3D Rat Airway Tissue Model for Translational Toxicology Studies

A scalable and reproducible in vitro 3-dimensional organotypic model of rat airway that will replicate biological responses is needed to provide an alternative to traditional in vivo rat toxicity tests. The aim of this study was to test the utility of a primary cell-based 3D reconstructed rat epithelial airway tissue (REAT) model to screen toxicants, inhaled drugs, and formulations for irritation potential. To achieve this goal, primary cells were expanded in monolayer culture and seeded onto microporous membrane inserts to reconstruct 3D organotypic REAT tissues. Then, tissues were characterized for polarity of epithelial cells (histology), epithelial cell markers (confocal microscopy), barrier integrity (transepithelial electrical resistance, TEER), and drug transporters and drug metabolizing enzymes (RT- PCR). Functionality for toxicological studies was also assessed using 4 chemicals at four concentrations (5, 25, 125, and 250mg/mL) of different classification categories. Analysis of the 3D REAT revealed well polarized epithelium with a physiological TEER value of >300 Ώ*cm2 mimicking the airway microenvironment.
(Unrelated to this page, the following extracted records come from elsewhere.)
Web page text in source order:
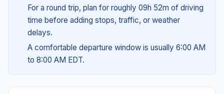
For a round trip, plan for roughly 09h 52m of driving
time before adding stops, traffic, or weather
delays.
A comfortable departure window is usually 6:00 AM
to 8:00 AM EDT.
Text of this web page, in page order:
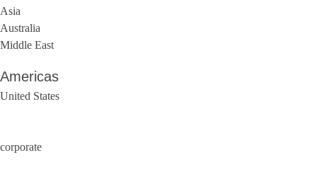
Asia
Australia
Middle East
Americas
United States
corporate
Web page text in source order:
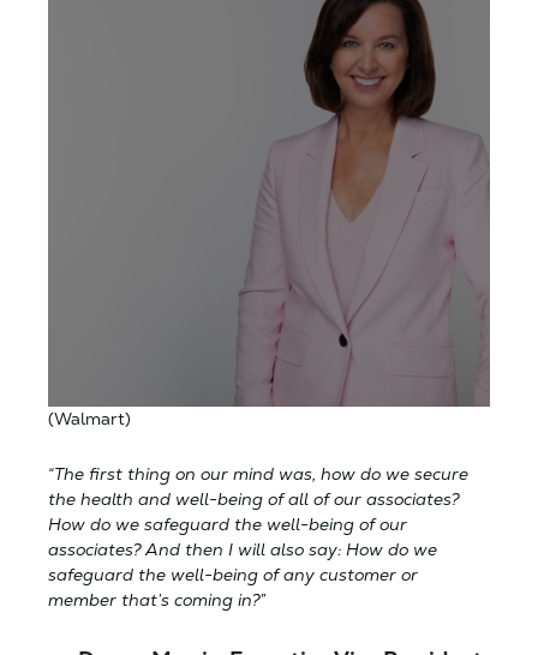
(Walmart)
“The first thing on our mind was, how do we secure
the health and well-being of all of our associates?
How do we safeguard the well-being of our
associates? And then I will also say: How do we
safeguard the well-being of any customer or
member that’s coming in?”
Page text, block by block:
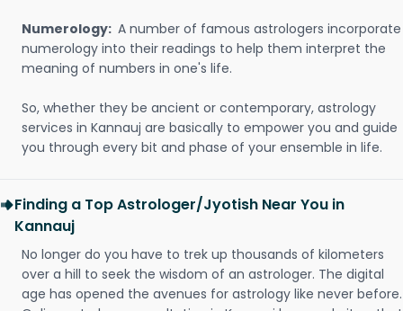
Numerology: A number of famous astrologers incorporate
numerology into their readings to help them interpret the
meaning of numbers in one's life.
So, whether they be ancient or contemporary, astrology
services in Kannauj are basically to empower you and guide
you through every bit and phase of your ensemble in life.
Finding a Top Astrologer/Jyotish Near You in
Kannauj
No longer do you have to trek up thousands of kilometers
over a hill to seek the wisdom of an astrologer. The digital
age has opened the avenues for astrology like never before.
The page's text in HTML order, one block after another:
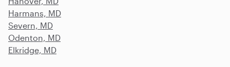
Harmans, MD
Severn, MD
Odenton, MD
Elkridge, MD
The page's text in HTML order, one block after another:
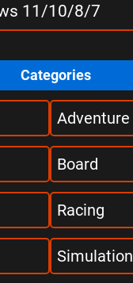
11/10/8/7
Categories
Adventure
Board
Racing
Simulation
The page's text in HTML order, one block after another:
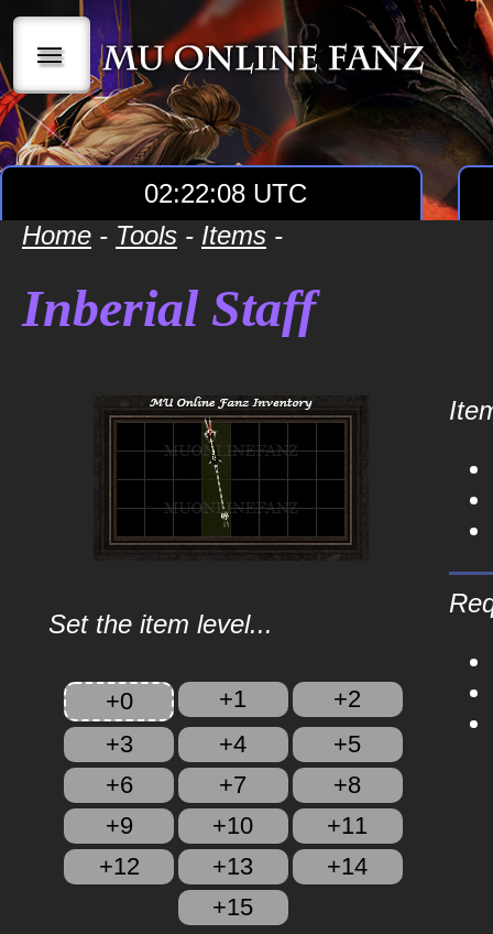
|||
02:22:08 UTC
Home - Tools - Items -
Inberial Staff
Set the item level...
+0 +1
+2
+3
+4
+5
+6
+7
+8
+9
+10
+11
+12
+13
+14
+15
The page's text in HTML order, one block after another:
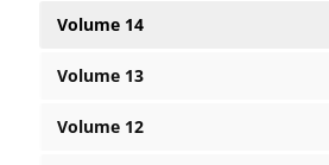
Volume 14
Volume 13
Volume 12
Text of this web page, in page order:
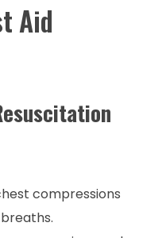
Aid
compressions
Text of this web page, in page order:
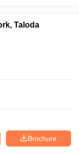
Taloda
Brochure
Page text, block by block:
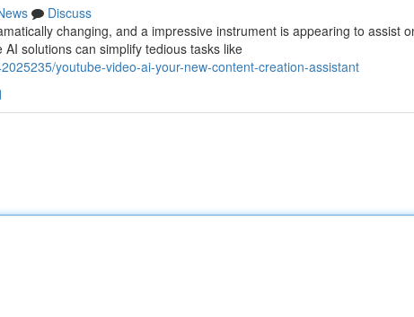
Discuss
changing, and a impressive instrument is appearing to assist
solutions can simplify tedious tasks like
youtube-video-ai-your-new-content-creation-assistant
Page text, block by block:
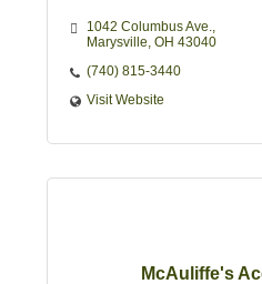
1042 Columbus Ave.
Marysville OH 43040
(740) 815-3440
Visit Website
McAuliffe's
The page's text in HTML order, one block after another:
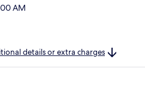
AM
details or extra charges
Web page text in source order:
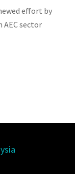
effort by
AEC sector
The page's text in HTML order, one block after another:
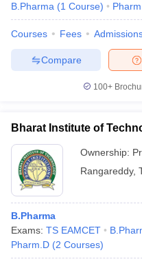
B.Pharma (1 Course)
Courses Fees
Compare
100+
Bharat Institute of
Ownership:
Rangareddy,
B.Pharma
Exams: TS EAMCET
Pharm.D (2 Courses)
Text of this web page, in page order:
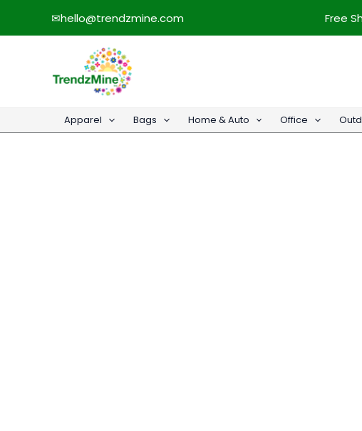
✉hello@trendzmine.com Free
Apparel Bags Home & Auto Office
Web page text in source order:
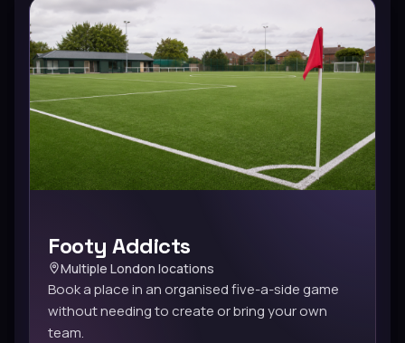
Footy Addicts
Multiple London locations
Book a place in an organised five-a-side game
without needing to create or bring your own
team.
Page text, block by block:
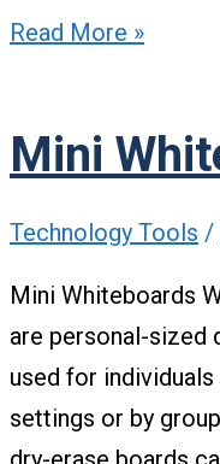
Read More »
Mini
Technology Tools /
Mini Whiteboards
are personal-sized
used for
settings or by
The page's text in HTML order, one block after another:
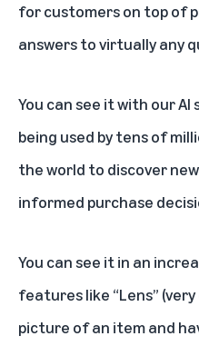
for customers on top of
answers to virtually any
You can see it with our
being used by tens of
the world to discover
informed purchase
You can see it in an
features like “Lens”
picture of an item and
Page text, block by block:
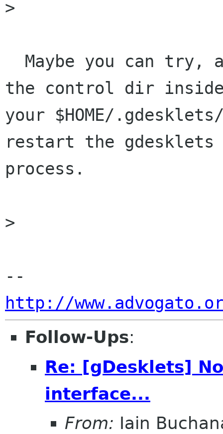
>
the control dir
your $HOME/
restart the gdesklets
process.
>
http://
Follow-Ups:
Re: [gDesklets]
interface...
From: Iain

RT-PCR results showed expression of drug transporters (influx and efflux) and drug metabolizing enzymes: aldehyde dehydrogenases (2, 3a1, 3b1, 5a1, 6a1, 7a1, and 9a1), CYP450 enzymes (1b1, 26b1, 2c80, 2f4, 2s1, 2t1, 3a9, and 4f6), and esterases. Acute exposure to the chemicals showed varying levels of tissue viability (toxicity) by MTT assay. Based on the minimum concentration required to reduce tissue viability by 40%, the test chemicals were rank-ordered from maximal to minimal toxicity: Propamocarb (25 mg/mL), Diazinon (25 mg/mL)> Methomyl (125 mg/mL)> Permethrin (>250mg/mL), vehicle control. Thus, the REAT tissue model will be a useful tool to predict rat airway toxicity and bridge rodent to human translation of in vitro inhalation toxicology data. Such models can also reduce the use of animals for experimentation.